In the case of the Market Design and Platform Technology working group’s July white paper, NECHPI wrote that "it is difficult to imagine how stakeholders and active parties will be able to begin to consider and support the development of new tariff structures and rate-setting approaches without having considerably more concrete, specific guidelines for utility activities, plans, and targeted initiatives for integrating substantially higher levels of DERs.”
Henrietta de Veer, a long-time energy consultant and author of the NECHPI filings, noted the contrast between California’s work on collecting and disseminating distribution grid data, and what she sees as New York’s lack of groundwork on this front. “Throughout every proceeding, compromises are being made, based on missing data and erroneous assumptions,” she said.
For example, to determine the locational values of DERs on the distribution grid, “You cannot even begin to discuss it, unless you know what you have down to the circuit level,” she said. But New York's utilities have asked the PSC for permission to avoid providing circuit-level data, preferring to provide the far simpler locational marginal price data from the state's grid operator, New York ISO.
“"TASC respectfully requests that the Commission and Staff reject the narrow and overly traditional approach that the Joint Utilities are attempting to enforce on the BCA framework, so as to prevent limiting the expansive and forward-thinking nature of the entire REV process."” The Alliance for Solar Choice, PSC filing, Sept. 2015
Utilities need to protect grid security and customer confidentiality, which leads them to be extremely cautious about what kind of data they offer to provide.

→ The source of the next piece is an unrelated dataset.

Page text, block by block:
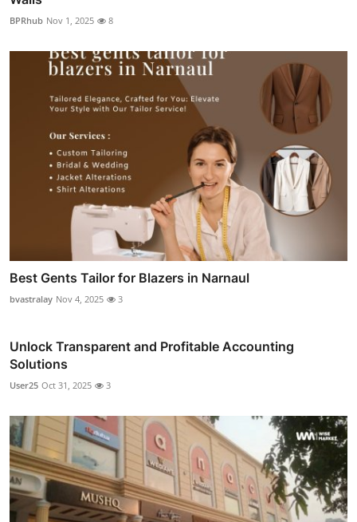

But as PA Consulting's Mooren pointed out, "New York policymakers' preferred approach is for utilities to provide the required data to third parties. That's the intended leveler of the playing field that would allow anyone to step up and start participating." At the same time, "the data comes from what is a regulated system, and needs to be in a great degree a system that preserves privacy as it relates to all the customers."
But some REV participants see this as a dangerous line for utilities to take, because it could provide an excuse to retain control over various aspects of REV implementation, and exclude third parties that are seen as threats to that control. As de Veer wrote in another filing, “it would appear that the utilities believe that many, if not most, of the distributed system platform provider functionalities will remain with the regulated utility for the next five years at a minimum. This is certainly neither in the spirit of REV, nor is it how it is envisioned by the Commission.”
De Veer suggests that New York regulators mandate 10-year state and utility integrated resource plans, and require utilities to start work on circuit-level mapping of their distribution grids “as soon as possible to form the basis for all the other proceedings involved in REV.” Using the cost-benefit analysis framework developed by the Electric Power Research Institute would be a good start, she said -- as would be looking at what California has done so far.